On my 3 indexers(which are in a cluster), sometimes the typing queue and indexing queue go almost full ( >90% or 100%) -
and those indexers indexing rate will go down(e.g. 300KB/sec | normal case it will be >3MB/sec) -
and after I restart all my indexers' splunk service it will be back to normal (means the indexing rate will be improved., queue get cleared. etc.)
How does the restart of splunk service actually improve the performance back in this case?
Is it recommended to restart the indexers (rolling-restart) when the queue/pipelines full ?
probably there are some scheduled searches very hard to execute (remember that every search takes a CPU and release it when finished so, if you have many searches with many subsearches your CPUs are alla taken by these searches and you haven't sufficient CPUs to index), so when you restart Indexers, these searches are stopped and when you restart services, your Indexers are more free and able to index correctly.

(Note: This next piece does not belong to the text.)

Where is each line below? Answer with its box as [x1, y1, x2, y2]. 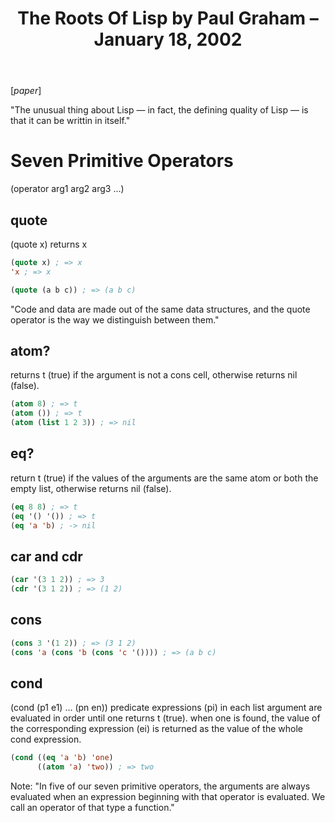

I suggest to use the Monitoring Console, to see the load on CPUs of your servers.
I have no scheduled searches in my environment. Only ad-hoc searches run by users. (that too very few)
Just would like to know does splunk cleared/wiped the queue during the restart - which means is a data loss ?
or how does it actually improve the indexing rate after restart ?
simple., what happen to the queued data during the restart ?
No I said that after restarting there aren't pending searches so your system can run mainly for indexing.
Anyway, use the Monitoring Console to monitor System load and queues.
In Alerts for Splunk Admins, I have alert AllSplunkLevel - Data Loss on shutdown (in github here) this detects the issue on shutdown of a forwarder:
I found the words: "Forcing TcpOutputGroups to shutdown after timeout"
Result in data loss from a forwarder to an indexer, I'd suspect if you see something similar on an indexer with the keyword "forcing" you might have an issue.
Do you see anything about forcing shutdown? The other way to check this would be the metrics.log just before shutdown, do the queues look like approximately zero in size before shutdown? Or close to it?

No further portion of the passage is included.